**Work to complete**
Repeat each entry exactly, but do not carry over the pictures.

── Information supplied

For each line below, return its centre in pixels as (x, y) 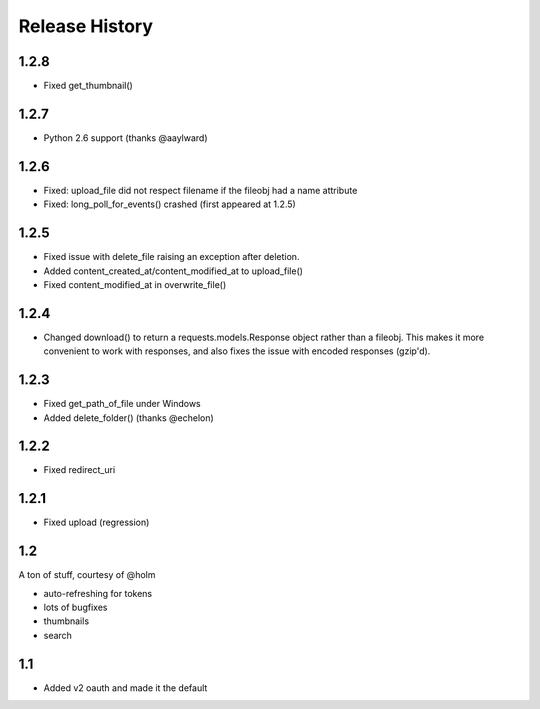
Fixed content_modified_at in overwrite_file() (135, 284)
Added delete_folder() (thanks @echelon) (128, 417)
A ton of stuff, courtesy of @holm (87, 575)
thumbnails (66, 621)
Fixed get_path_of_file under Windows (122, 404)
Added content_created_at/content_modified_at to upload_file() (173, 271)
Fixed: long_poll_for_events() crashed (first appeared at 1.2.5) (170, 204)
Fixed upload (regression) (96, 522)
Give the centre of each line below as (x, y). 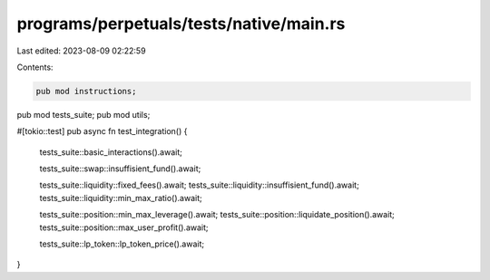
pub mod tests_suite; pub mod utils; (83, 114)
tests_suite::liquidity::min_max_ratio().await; (121, 198)
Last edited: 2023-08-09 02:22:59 (81, 51)
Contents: (35, 67)
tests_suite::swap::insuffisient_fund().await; (120, 169)
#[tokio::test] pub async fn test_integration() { (102, 131)
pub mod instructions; (86, 91)
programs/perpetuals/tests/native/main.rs (181, 24)
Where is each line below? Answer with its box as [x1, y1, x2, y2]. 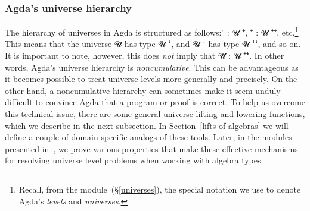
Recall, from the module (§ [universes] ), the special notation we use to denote [18, 183, 301, 195]
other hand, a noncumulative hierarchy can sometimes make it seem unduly [5, 84, 281, 96]
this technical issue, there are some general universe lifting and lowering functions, [5, 108, 305, 120]
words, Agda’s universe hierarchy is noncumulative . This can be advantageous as [5, 61, 299, 73]
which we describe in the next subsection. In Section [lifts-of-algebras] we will [5, 119, 289, 131]
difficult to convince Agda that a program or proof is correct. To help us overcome [5, 96, 306, 108]
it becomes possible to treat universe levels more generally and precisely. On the [5, 73, 297, 85]
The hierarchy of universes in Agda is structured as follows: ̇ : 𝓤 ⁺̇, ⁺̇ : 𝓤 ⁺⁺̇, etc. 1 [5, 24, 299, 38]
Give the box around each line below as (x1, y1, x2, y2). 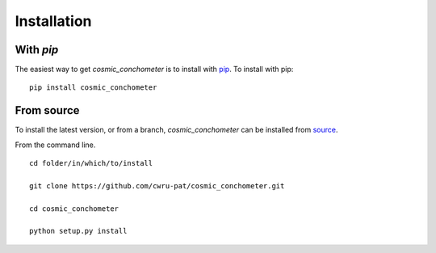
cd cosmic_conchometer (29, 204, 119, 213)
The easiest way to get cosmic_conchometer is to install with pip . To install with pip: (15, 65, 294, 74)
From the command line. (15, 140, 96, 150)
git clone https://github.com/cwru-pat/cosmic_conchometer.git (29, 181, 285, 190)
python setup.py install (29, 226, 128, 236)
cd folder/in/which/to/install (29, 158, 153, 168)
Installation (15, 12, 92, 30)
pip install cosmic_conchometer (29, 83, 157, 92)
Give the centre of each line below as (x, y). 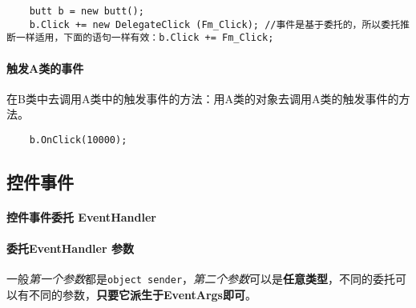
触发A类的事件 (45, 68)
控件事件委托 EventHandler (81, 216)
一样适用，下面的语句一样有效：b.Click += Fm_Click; (145, 38)
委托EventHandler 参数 (70, 248)
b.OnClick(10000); (78, 140)
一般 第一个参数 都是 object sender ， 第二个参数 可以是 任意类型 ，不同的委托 (201, 279)
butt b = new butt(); (87, 11)
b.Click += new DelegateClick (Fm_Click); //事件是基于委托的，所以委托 (215, 24)
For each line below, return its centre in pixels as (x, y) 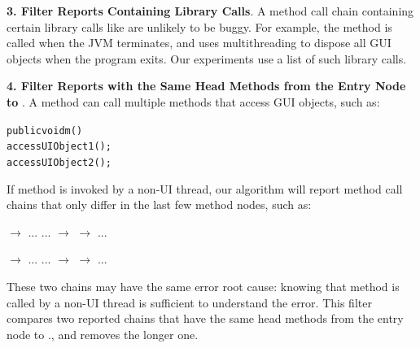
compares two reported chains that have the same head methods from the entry (205, 318)
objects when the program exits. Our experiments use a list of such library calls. (207, 58)
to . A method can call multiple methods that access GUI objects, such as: (193, 101)
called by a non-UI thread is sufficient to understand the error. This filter (189, 302)
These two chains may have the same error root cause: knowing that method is (203, 286)
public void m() (45, 130)
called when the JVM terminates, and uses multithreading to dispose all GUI (199, 43)
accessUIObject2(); (59, 162)
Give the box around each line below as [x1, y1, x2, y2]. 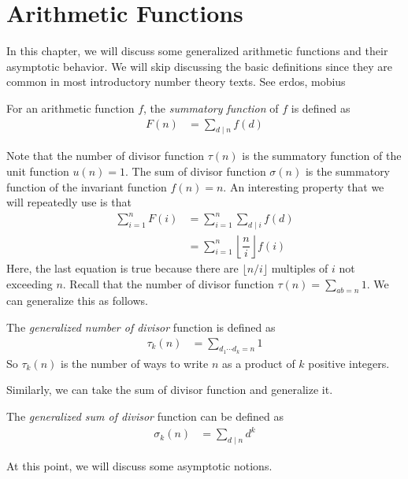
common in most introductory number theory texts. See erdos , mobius [6, 73, 346, 90]
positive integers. [308, 355, 390, 371]
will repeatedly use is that [6, 194, 132, 210]
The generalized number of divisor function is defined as [6, 319, 276, 336]
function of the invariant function [6, 178, 167, 195]
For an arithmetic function [6, 99, 135, 116]
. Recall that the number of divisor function [62, 275, 274, 291]
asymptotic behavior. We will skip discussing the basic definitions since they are [6, 58, 392, 74]
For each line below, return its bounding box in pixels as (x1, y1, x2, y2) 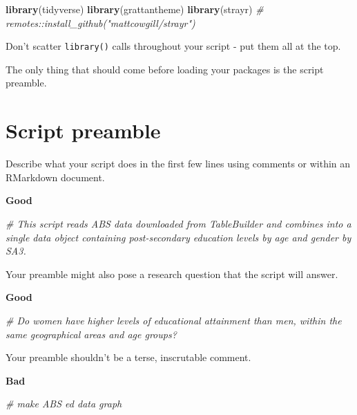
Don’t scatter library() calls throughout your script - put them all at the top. (6, 39, 341, 53)
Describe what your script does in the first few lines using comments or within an (6, 156, 351, 171)
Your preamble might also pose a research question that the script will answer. (6, 266, 338, 281)
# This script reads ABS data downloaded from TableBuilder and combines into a (6, 216, 351, 230)
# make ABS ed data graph (6, 396, 122, 411)
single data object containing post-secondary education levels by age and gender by (6, 230, 351, 244)
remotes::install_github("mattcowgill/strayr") (6, 15, 195, 30)
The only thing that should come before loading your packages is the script (6, 62, 324, 76)
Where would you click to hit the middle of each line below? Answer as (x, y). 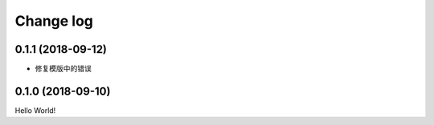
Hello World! (35, 110)
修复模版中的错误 (63, 69)
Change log (54, 21)
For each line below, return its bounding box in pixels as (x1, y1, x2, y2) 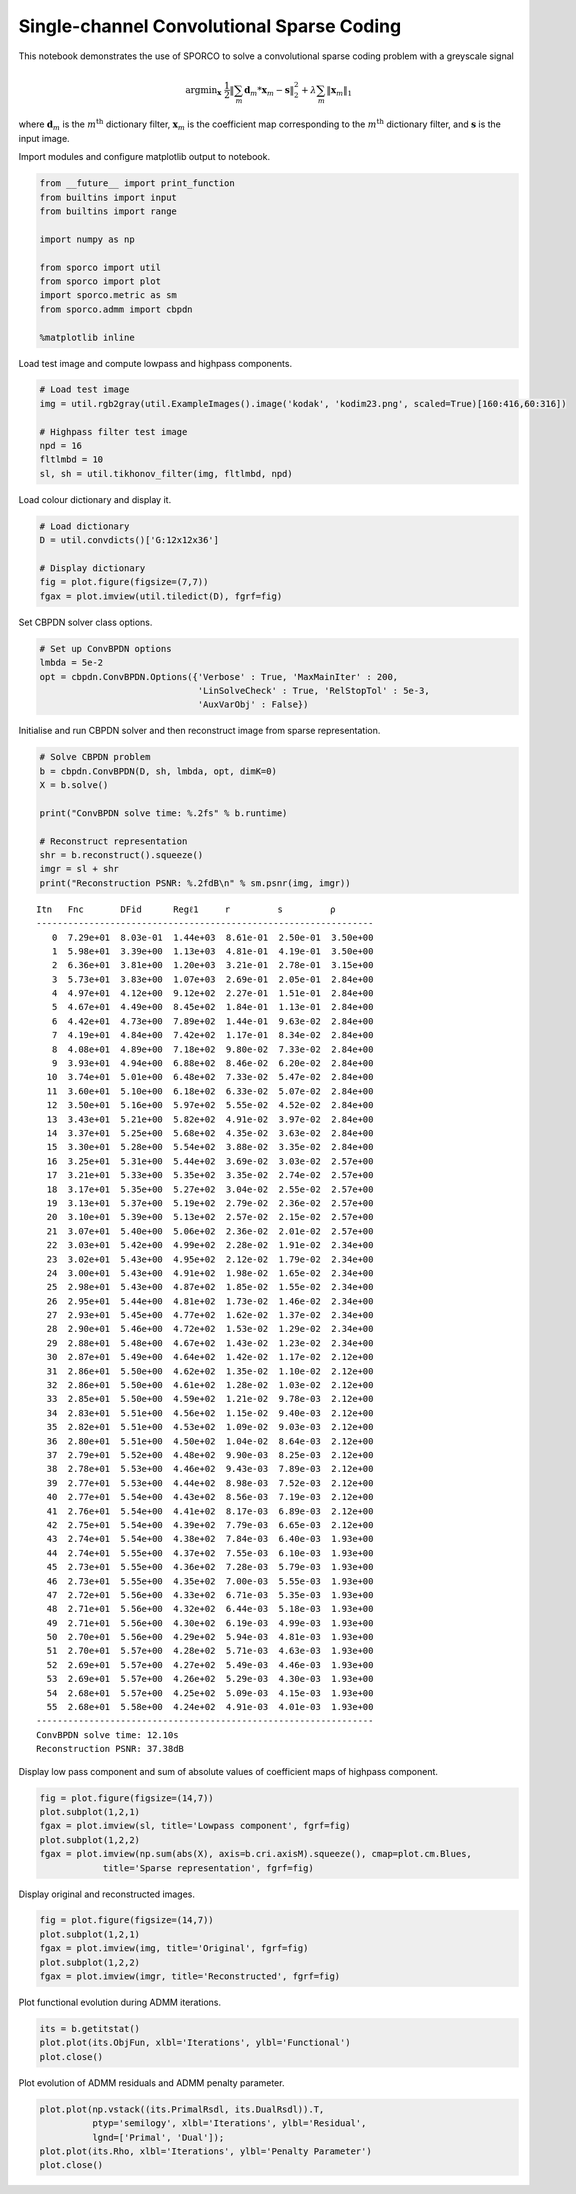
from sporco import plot (39, 275, 162, 287)
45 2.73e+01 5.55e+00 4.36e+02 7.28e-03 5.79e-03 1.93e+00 (46, 1561, 374, 1573)
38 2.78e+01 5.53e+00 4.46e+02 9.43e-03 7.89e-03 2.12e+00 (46, 1463, 374, 1475)
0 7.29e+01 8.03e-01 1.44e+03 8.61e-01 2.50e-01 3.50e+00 (51, 931, 374, 943)
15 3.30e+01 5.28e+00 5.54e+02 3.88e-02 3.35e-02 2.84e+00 (46, 1141, 374, 1153)
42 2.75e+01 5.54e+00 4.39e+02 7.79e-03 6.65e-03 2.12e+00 (46, 1519, 374, 1530)
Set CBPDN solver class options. (18, 616, 153, 628)
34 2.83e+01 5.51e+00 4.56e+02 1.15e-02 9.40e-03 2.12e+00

────

**Result**
For each line below, return its centre in pixels as (x, y) 
Fixed content_modified_at in overwrite_file() (135, 284)
Added delete_folder() (thanks @echelon) (128, 417)
A ton of stuff, courtesy of @holm (87, 575)
thumbnails (66, 621)
Fixed get_path_of_file under Windows (122, 404)
Added content_created_at/content_modified_at to upload_file() (173, 271)
Fixed: long_poll_for_events() crashed (first appeared at 1.2.5) (170, 204)
Fixed upload (regression) (96, 522)
Give the centre of each line below as (x, y). 
pub mod tests_suite; pub mod utils; (83, 114)
tests_suite::liquidity::min_max_ratio().await; (121, 198)
Last edited: 2023-08-09 02:22:59 (81, 51)
Contents: (35, 67)
tests_suite::swap::insuffisient_fund().await; (120, 169)
#[tokio::test] pub async fn test_integration() { (102, 131)
pub mod instructions; (86, 91)
programs/perpetuals/tests/native/main.rs (181, 24)
Where is each line below? Answer with its box as [x1, y1, x2, y2]. 
Recall, from the module (§ [universes] ), the special notation we use to denote [18, 183, 301, 195]
other hand, a noncumulative hierarchy can sometimes make it seem unduly [5, 84, 281, 96]
this technical issue, there are some general universe lifting and lowering functions, [5, 108, 305, 120]
words, Agda’s universe hierarchy is noncumulative . This can be advantageous as [5, 61, 299, 73]
which we describe in the next subsection. In Section [lifts-of-algebras] we will [5, 119, 289, 131]
difficult to convince Agda that a program or proof is correct. To help us overcome [5, 96, 306, 108]
it becomes possible to treat universe levels more generally and precisely. On the [5, 73, 297, 85]
The hierarchy of universes in Agda is structured as follows: ̇ : 𝓤 ⁺̇, ⁺̇ : 𝓤 ⁺⁺̇, etc. 1 [5, 24, 299, 38]
Give the box around each line below as (x1, y1, x2, y2). 
cd cosmic_conchometer (29, 204, 119, 213)
The easiest way to get cosmic_conchometer is to install with pip . To install with pip: (15, 65, 294, 74)
From the command line. (15, 140, 96, 150)
git clone https://github.com/cwru-pat/cosmic_conchometer.git (29, 181, 285, 190)
python setup.py install (29, 226, 128, 236)
cd folder/in/which/to/install (29, 158, 153, 168)
Installation (15, 12, 92, 30)
pip install cosmic_conchometer (29, 83, 157, 92)
Give the centre of each line below as (x, y). 
触发A类的事件 (45, 68)
控件事件委托 EventHandler (81, 216)
一样适用，下面的语句一样有效：b.Click += Fm_Click; (145, 38)
委托EventHandler 参数 (70, 248)
b.OnClick(10000); (78, 140)
一般 第一个参数 都是 object sender ， 第二个参数 可以是 任意类型 ，不同的委托 (201, 279)
butt b = new butt(); (87, 11)
b.Click += new DelegateClick (Fm_Click); //事件是基于委托的，所以委托 (215, 24)
For each line below, return its centre in pixels as (x, y) 
compares two reported chains that have the same head methods from the entry (205, 318)
objects when the program exits. Our experiments use a list of such library calls. (207, 58)
to . A method can call multiple methods that access GUI objects, such as: (193, 101)
called by a non-UI thread is sufficient to understand the error. This filter (189, 302)
These two chains may have the same error root cause: knowing that method is (203, 286)
public void m() (45, 130)
called when the JVM terminates, and uses multithreading to dispose all GUI (199, 43)
accessUIObject2(); (59, 162)
Give the box around each line below as [x1, y1, x2, y2]. 
common in most introductory number theory texts. See erdos , mobius [6, 73, 346, 90]
positive integers. [308, 355, 390, 371]
will repeatedly use is that [6, 194, 132, 210]
The generalized number of divisor function is defined as [6, 319, 276, 336]
function of the invariant function [6, 178, 167, 195]
For an arithmetic function [6, 99, 135, 116]
. Recall that the number of divisor function [62, 275, 274, 291]
asymptotic behavior. We will skip discussing the basic definitions since they are [6, 58, 392, 74]
For each line below, return its bounding box in pixels as (x1, y1, x2, y2) 
Don’t scatter library() calls throughout your script - put them all at the top. (6, 39, 341, 53)
Describe what your script does in the first few lines using comments or within an (6, 156, 351, 171)
Your preamble might also pose a research question that the script will answer. (6, 266, 338, 281)
# This script reads ABS data downloaded from TableBuilder and combines into a (6, 216, 351, 230)
# make ABS ed data graph (6, 396, 122, 411)
single data object containing post-secondary education levels by age and gender by (6, 230, 351, 244)
remotes::install_github("mattcowgill/strayr") (6, 15, 195, 30)
The only thing that should come before loading your packages is the script (6, 62, 324, 76)
Where would you click to hit the middle of each line below? Answer as (x, y). 
Hello World! (35, 110)
修复模版中的错误 (63, 69)
Change log (54, 21)
For each line below, return its bounding box in pixels as (x1, y1, x2, y2) 
from sporco import plot (39, 275, 162, 287)
45 2.73e+01 5.55e+00 4.36e+02 7.28e-03 5.79e-03 1.93e+00 (46, 1561, 374, 1573)
38 2.78e+01 5.53e+00 4.46e+02 9.43e-03 7.89e-03 2.12e+00 (46, 1463, 374, 1475)
0 7.29e+01 8.03e-01 1.44e+03 8.61e-01 2.50e-01 3.50e+00 (51, 931, 374, 943)
15 3.30e+01 5.28e+00 5.54e+02 3.88e-02 3.35e-02 2.84e+00 (46, 1141, 374, 1153)
42 2.75e+01 5.54e+00 4.39e+02 7.79e-03 6.65e-03 2.12e+00 (46, 1519, 374, 1530)
Set CBPDN solver class options. (18, 616, 153, 628)
34 2.83e+01 5.51e+00 4.56e+02 1.15e-02 9.40e-03 2.12e+00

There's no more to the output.